What you will do |
Check each line of the data for "active", and copy the ones that have it.

Information |
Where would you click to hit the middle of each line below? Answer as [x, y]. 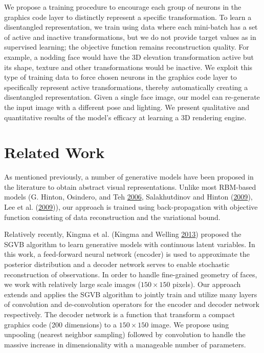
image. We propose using [190, 324]
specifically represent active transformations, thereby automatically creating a [126, 87]
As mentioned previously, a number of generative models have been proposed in [129, 177]
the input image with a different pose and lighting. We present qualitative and [127, 107]
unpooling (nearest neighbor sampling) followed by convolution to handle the [125, 334]
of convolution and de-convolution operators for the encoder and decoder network [132, 304]
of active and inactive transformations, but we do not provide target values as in [130, 37]
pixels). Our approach [207, 284]

Finished exercise |
specifically represent active transformations, thereby automatically creating a [126, 87]
of active and inactive transformations, but we do not provide target values as in [130, 37]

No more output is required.